On Mon, May 5, 2025 at 7:30 PM Blaise Boscaccy bboscaccy@linux.microsoft.com wrote:
KP Singh kpsingh@kernel.org writes:
[...]
Now if you really care about the use-case and want to work with the maintainers and implement signing for the community, here's how we think it should be done:
- The core signing logic and the tooling stays in BPF, something that the users are already using. No new tooling.
- The policy decision on the effect of signing can be built into various existing LSMs. I don't think we need a new LSM for it.
- A simple UAPI (emphasis on UAPI!) change to union bpf_attr in uapi/bpf.h in the BPF_PROG_LOAD command:
__aligned_u64 signature; __u32 signature_size;
I think having some actual details on the various parties' requirements here would be helpful. KP, I do look forward to seeing your design; however, having code signing proposals where the capabilities are dictated from above and any dissent is dismissed as "you're doing it wrong" isn't going to be helpful to anyone that needs to use this in practice.

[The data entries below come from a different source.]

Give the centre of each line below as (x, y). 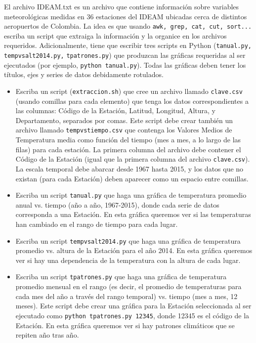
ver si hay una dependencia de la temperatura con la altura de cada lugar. (128, 260)
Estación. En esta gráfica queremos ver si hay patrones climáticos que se (125, 325)
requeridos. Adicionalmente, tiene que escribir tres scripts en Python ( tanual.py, (128, 45)
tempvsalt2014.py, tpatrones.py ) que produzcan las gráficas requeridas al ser (125, 55)
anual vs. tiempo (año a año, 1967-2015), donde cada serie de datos (117, 204)
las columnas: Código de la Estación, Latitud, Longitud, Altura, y (115, 110)
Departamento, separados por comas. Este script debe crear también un (124, 120)
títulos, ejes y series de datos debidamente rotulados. (84, 74)
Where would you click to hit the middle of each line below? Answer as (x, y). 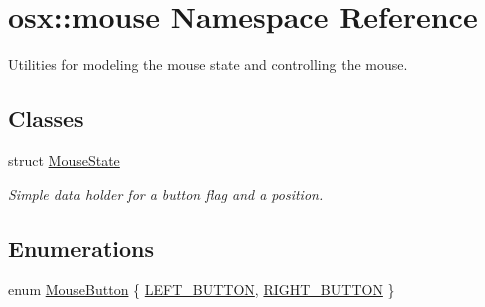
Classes (46, 118)
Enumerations (81, 247)
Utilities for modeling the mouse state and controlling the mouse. (208, 64)
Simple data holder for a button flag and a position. (166, 193)
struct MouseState (64, 159)
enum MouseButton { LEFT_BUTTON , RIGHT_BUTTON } (201, 289)
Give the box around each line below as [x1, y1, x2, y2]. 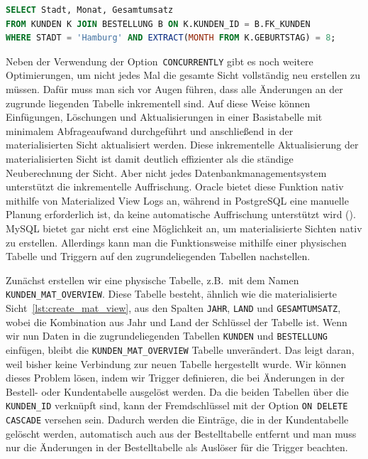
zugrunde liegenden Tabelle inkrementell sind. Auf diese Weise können [6, 95, 311, 110]
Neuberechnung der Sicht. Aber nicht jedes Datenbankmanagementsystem [6, 165, 327, 180]
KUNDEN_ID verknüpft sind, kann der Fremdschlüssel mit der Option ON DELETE [6, 398, 348, 413]
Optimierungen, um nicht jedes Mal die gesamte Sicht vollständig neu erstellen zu [6, 67, 361, 82]
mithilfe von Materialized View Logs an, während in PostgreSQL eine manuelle [6, 193, 349, 207]
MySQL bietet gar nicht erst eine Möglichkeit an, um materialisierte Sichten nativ [6, 220, 362, 235]
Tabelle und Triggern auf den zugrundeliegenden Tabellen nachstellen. [6, 249, 311, 264]
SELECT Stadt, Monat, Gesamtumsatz [6, 5, 174, 15]
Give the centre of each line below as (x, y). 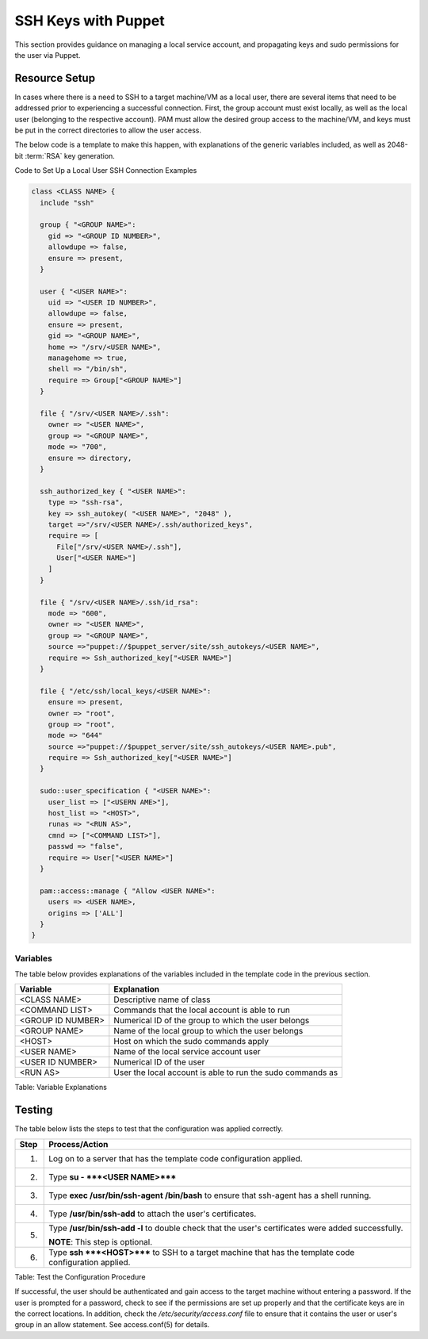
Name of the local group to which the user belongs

Please don't misrepresent the facts, you got feedback from Alexei in various threads, but you chose to argue on the points that were convenient for you (i.e. usage of BPF internal APIs) and yet you claim to "work with the BPF community and maintainers" by arguing instead of collaborating and paying attention to the feedback given to you.
1. https://lore.kernel.org/bpf/CAADnVQKF+B_YYwOCFsPBbrTBGKe4b22WVJFb8C0PHGmRAjb...
Your solution to address the ELF loader specific issue was to just allow list systemd? You totally ignored the part about loaders in golang and Rust that do not use ELF. How is this "directive from above?"
2. Alexei suggested to you in https://lore.kernel.org/bpf/87plhhjwqy.fsf@microsoft.com/
"A signature for the map plus a signature for the prog that is tied to a map might be a better option. At map creation time the contents can be checked, the map is frozen, and then the verifier can proceed with prog's signature checking."
You never replied to this.
3. To signing the attachment points, you replied
That statement is quite questionable. Yes, IIRC you brought that up. And again, runtime policy enforcement has nothing to do with proving code provenance. They are completely independent concerns.
The place where the BPF program is attached is a key part of the provenance of the BPF program and its security (and other) effects can vary greatly based on that. (e.g. imagine a reject all LSM program that is attached to the wrong LSM hook). This is why it's not the same as module loading.
4. https://lore.kernel.org/bpf/CAADnVQKF+B_YYwOCFsPBbrTBGKe4b22WVJFb8C0PHGmRAjb...
Programs can still access maps, now if you combine the issue of ELF-less loaders and that maps are writeable from other programs as freezing only affects userspace (i.e. when a binary gets an FD to a map and tries to modify it with syscalls) your implementation fails.
The reply there about trusted user-space still needs to come with better guarantees from the kernel, and the kernel can indeed give better guarantees, which we will share. The reason for this is that your trusted binary is not immune to attacks, and once an attacker gains code execution as this trusted binary, there is no containing the compromise.
- KP
Also, I don't think anyone actually cares, at least I don't, who calls verify_pkcs7_signature or whatnot. Verifying signed binary blobs with a private key is a solved problem and isn't really interesting.
Our requirements for code signing are just an extension of secure boot and module signing logic:
- Prove all code running in ring zero has been signed
- Not trivially defeatable by root
- Ultimately, no trusted userspace components
- Secure from and not vulnerable to TOCTOU attacks
- Shouldn't be overly vulnerable to supply-chain attacks
- The signature checking logic and control paths should be human-readable
- Work easily and be backportable to stable kernels
- There should be a simple kconfig option to turn this on or off
- This solution needs to be in the mainline kernel
Hornet was implemented to meet those requirements, living in the LSM subsystem, written in C. As of today, one cannot accomplish those requirements via BPF-LSM, which is why C was chosen.
One can easily realize there is absolutely no way to have a single one-size-fits-all signing solution for everything listed in https://ebpf.io/applications/.
If you want to go the UAPI route, I would wholeheartedly recommend making it extensible and having this data be available to the policy LSMs.
enum bpf_signature_type { /* x509 signature check against program instructions only */ BPF_SIGNATURE_PROG_ONLY = 0, /* x509 combined signature check against program instructions and used maps */ BPF_SIGNATURE_PROG_USED_MAPS = 1, /* more of these to be determined via usage */ ... };
_aligned_u64 signature; __u32 signature_size; __u32 signature_type;
The other option for solving this in the general is in-kernel loaders. That's gotten pushback as well.